## [WHAT THE TASK REQUIRES]
Whenever the string "more" turns up in a line below, that line should be copied.

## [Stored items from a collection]
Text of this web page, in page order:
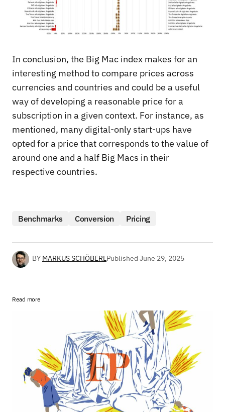
In conclusion, the Big Mac index makes for an
interesting method to compare prices across
currencies and countries and could be a useful
way of developing a reasonable price for a
subscription in a given context. For instance, as
mentioned, many digital-only start-ups have
opted for a price that corresponds to the value of
around one and a half Big Macs in their
respective countries.
Benchmarks Conversion Pricing
BY MARKUS SCHÖBERLPublished June 29, 2025
Read more
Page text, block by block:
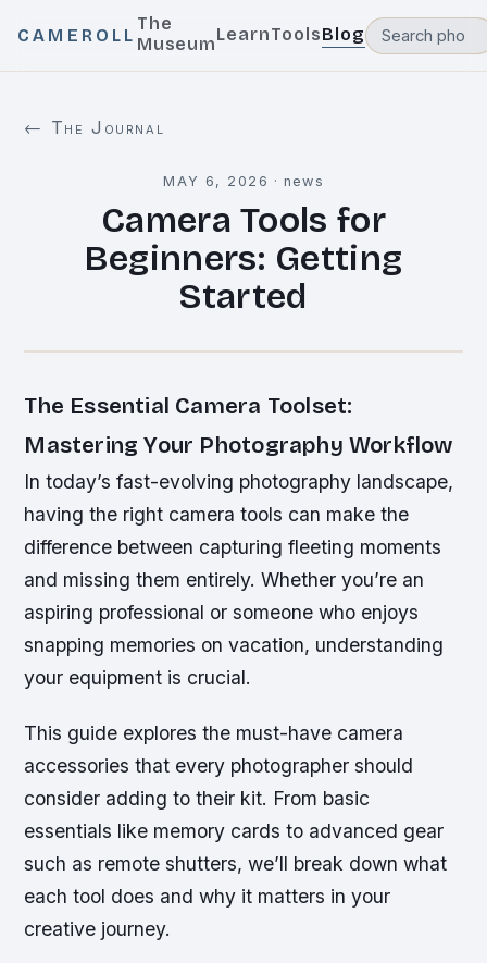
CAMEROLL
The
MuseumLearnToolsBlog
← The Journal
MAY 6, 2026 ·news
Camera Tools for
Beginners: Getting
Started
The Essential Camera Toolset:
Mastering Your Photography Workflow
In today’s fast-evolving photography landscape,
having the right camera tools can make the
difference between capturing fleeting moments
and missing them entirely. Whether you’re an
aspiring professional or someone who enjoys
snapping memories on vacation, understanding
your equipment is crucial.
This guide explores the must-have camera
accessories that every photographer should
consider adding to their kit. From basic
essentials like memory cards to advanced gear
such as remote shutters, we’ll break down what
each tool does and why it matters in your
creative journey.
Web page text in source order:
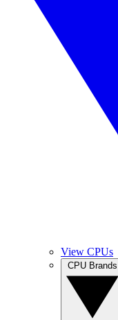
View CPUs
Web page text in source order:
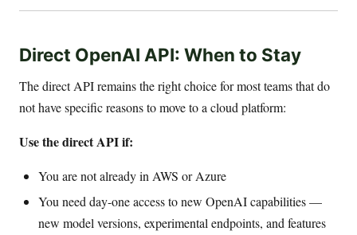
Direct OpenAI API: When to Stay
The direct API remains the right choice for most teams that do
not have specific reasons to move to a cloud platform:
Use the direct API if:
You are not already in AWS or Azure
You need day-one access to new OpenAI capabilities —
new model versions, experimental endpoints, and features
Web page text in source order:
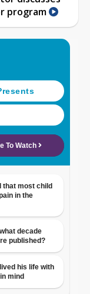
program
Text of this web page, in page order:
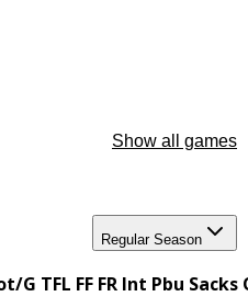
Show all games
Regular Season
G TFL FF FR Int Pbu Sacks
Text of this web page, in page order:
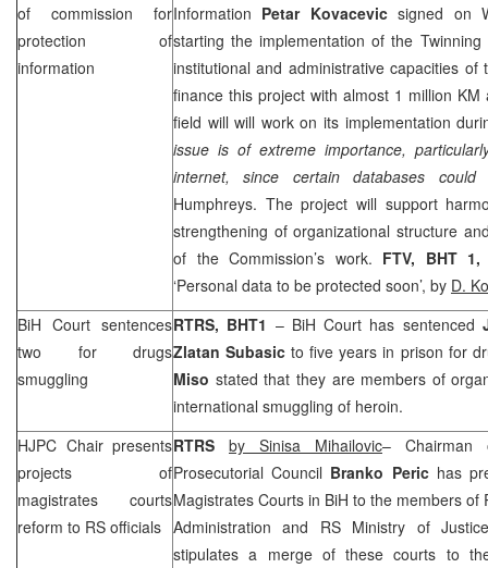
of commission for
protection of
information
Information Petar Kovacevicsigned on
starting the implementation of the
institutional and administrative capacities of
finance this project with almost 1 million
field will will work on its implementation
issue is of extreme importance,
internet, since certain databases could
Humphreys. The project will support
strengthening of organizational structure
of the Commission’s work. FTV, BHT
‘Personal data to be protected soon’, by D.
BiH Court sentences
two for drugs
smuggling
RTRS, BHT1 – BiH Court has sentenced
Zlatan Subasic to five years in prison for
Miso stated that they are members of
international smuggling of heroin.
HJPC Chair presents
projects of
magistrates courts
reform to RS officials
RTRS by Sinisa Mihailovic– Chairman
Prosecutorial Council Branko Perichas
Magistrates Courts in BiH to the members of
Administration and RS Ministry of
stipulates a merge of these courts to
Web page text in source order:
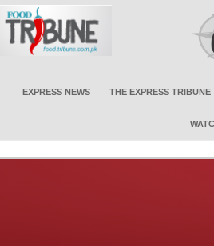
EXPRESS NEWS THE EXPRESS TRIBUNE
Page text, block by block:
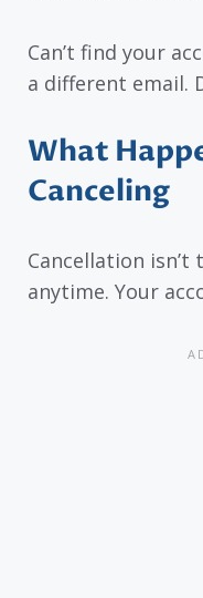
Can’t find your
a different email.
What
Canceling
Cancellation isn’t
anytime. Your
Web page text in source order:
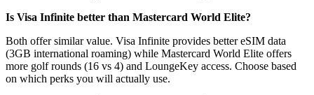
Is Visa Infinite better than Mastercard World Elite?
Both offer similar value. Visa Infinite provides better eSIM data
(3GB international roaming) while Mastercard World Elite offers
more golf rounds (16 vs 4) and LoungeKey access. Choose based
on which perks you will actually use.

## [ANSWER TO THIS TASK]
Read more
more golf rounds (16 vs 4) and LoungeKey access. Choose based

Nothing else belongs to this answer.